Though this technology has been around for several years, its adoption has been slow, which may be due to a lack of control and insight into the process.
“With growing research, advanced optics and the availability of high powered lasers achieving the correct parameter windows, the additive process is realising its potential,” Fitzpatrick explains: “This is particularly relevant for remanufacturing applications where old assets can be reinstated into service to last beyond original design life. In some instances, there is an opportunity to avoid unnecessary scrapping and increase performance to that greater than the original component. Overall, this will have a significant economic impact for oil and gas businesses.”
The AFRC is currently investigating deploying laser metal deposition for remanufacturing of aging assets, such as shafts, valves and pumps and as an alternative to traditional cladding of valves. A development process is initially undertaken so that porosity is mitigated and the correct parameter windows are identified to provide a quality output.
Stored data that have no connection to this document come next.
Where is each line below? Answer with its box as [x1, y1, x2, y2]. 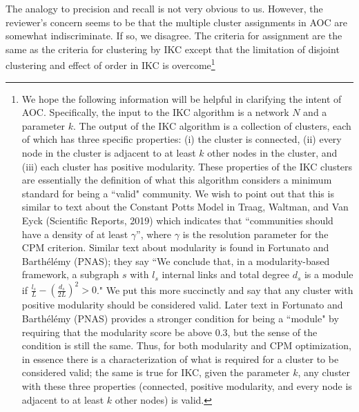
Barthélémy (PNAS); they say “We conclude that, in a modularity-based [21, 253, 330, 268]
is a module [304, 267, 353, 282]
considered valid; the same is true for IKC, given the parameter [21, 365, 290, 380]
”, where [136, 226, 172, 241]
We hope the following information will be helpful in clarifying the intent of [21, 91, 342, 106]
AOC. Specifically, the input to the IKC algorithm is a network [21, 105, 289, 119]
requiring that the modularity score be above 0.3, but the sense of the [21, 324, 318, 339]
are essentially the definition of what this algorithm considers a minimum [21, 173, 332, 187]
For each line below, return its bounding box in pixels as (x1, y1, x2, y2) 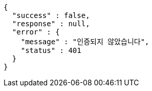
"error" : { (12, 28, 60, 36)
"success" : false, (12, 11, 90, 20)
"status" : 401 (20, 46, 81, 54)
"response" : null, (12, 20, 90, 28)
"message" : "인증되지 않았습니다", (20, 38, 149, 46)
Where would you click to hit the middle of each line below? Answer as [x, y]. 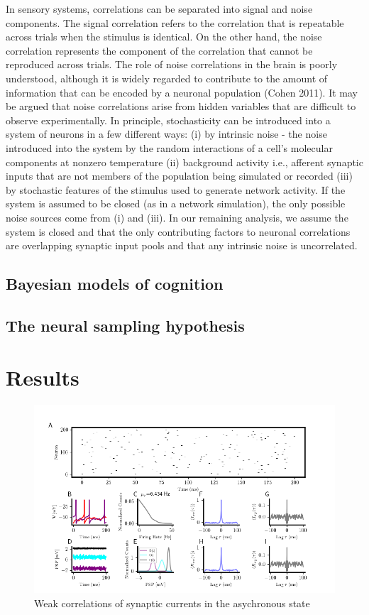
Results [43, 377]
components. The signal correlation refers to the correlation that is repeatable [175, 22]
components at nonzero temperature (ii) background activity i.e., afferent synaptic [184, 162]
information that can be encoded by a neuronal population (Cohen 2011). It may [182, 92]
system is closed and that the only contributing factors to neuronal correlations [178, 231]
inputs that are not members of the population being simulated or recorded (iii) [179, 176]
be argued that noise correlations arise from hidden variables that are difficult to [181, 106]
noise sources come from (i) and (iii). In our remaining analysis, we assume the [177, 217]
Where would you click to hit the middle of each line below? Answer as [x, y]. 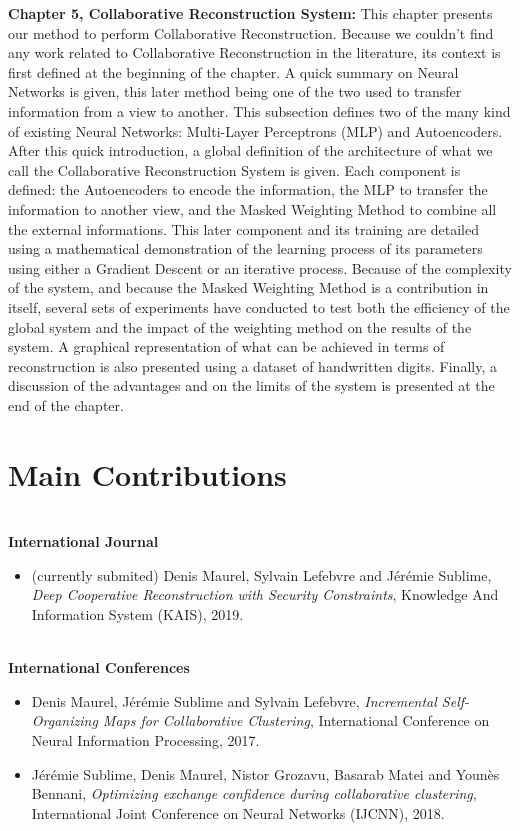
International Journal [83, 541]
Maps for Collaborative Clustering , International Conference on [296, 720]
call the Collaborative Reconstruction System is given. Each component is [234, 169]
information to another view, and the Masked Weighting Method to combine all [252, 208]
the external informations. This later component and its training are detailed [244, 228]
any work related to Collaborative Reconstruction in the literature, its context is [254, 52]
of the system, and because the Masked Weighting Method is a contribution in [248, 287]
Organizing [64, 720]
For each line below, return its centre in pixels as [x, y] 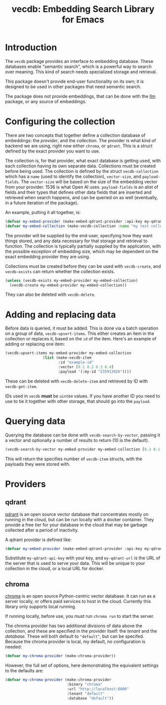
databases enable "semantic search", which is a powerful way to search [79, 66]
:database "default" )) [90, 698]
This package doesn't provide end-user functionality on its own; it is [75, 81]
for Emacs [83, 20]
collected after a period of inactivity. [42, 530]
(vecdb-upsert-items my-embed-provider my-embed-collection [68, 353]
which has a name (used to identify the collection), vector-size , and [73, 176]
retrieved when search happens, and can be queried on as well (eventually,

This can then be tested and validated.
Building complete parts
There are other direct energy deposition technologies that could also have a big impact on the industry.
“A lot of oil and gas companies are also looking at wire arc additive manufacturing to start building complete parts,” says Fitzpatrick. “This method allows you to build a component from nothing to a near net shape state. Again, this isn’t a new process. It makes use of traditional gas metal arc welding techniques to build large structures, and offers the potential of improved material utilisation, extremely short lead times and overall cost reduction.”
The potential of offshore 3D printing
Additive layer manufacturing, a form of 3D printing, also offers significant opportunities. The use of powder bed fusion additive processes to manufacture spares for instance, is likely to increase, helping to save costs from not having to carry inventory. Other benefits include being able to rapidly produce complex prototype geometries and the consolidation of various parts into a single manufactured component bespoke to requirements, that may be difficult, if not impossible, to make using standard manufacturing techniques.
As manufacturing needs not be constrained to a complex fabrication facility, further reaching benefits for the oil and gas industry also include reduced supply chain as well as the future potential to produce parts quickly, when required, on an offshore asset, which could reduce the risk and costs of downtime.
Additive manufacturing and composite material systems will undoubtedly continue to replace many of the traditional uses of formed metallic parts and materials in the oil and gas industry. However, there are still an important set of conditions when forged and formed components are unquestionably the right answer – both economically and technically – to a particular design or manufacture challenge.
Research carried out by the AFRC has shown that additive manufacturing can offer opportunities to improve existing routes of material production or even to replace some of them. However, further research is needed to fully understand the influence of different process parameters on microstructure and properties of the final product.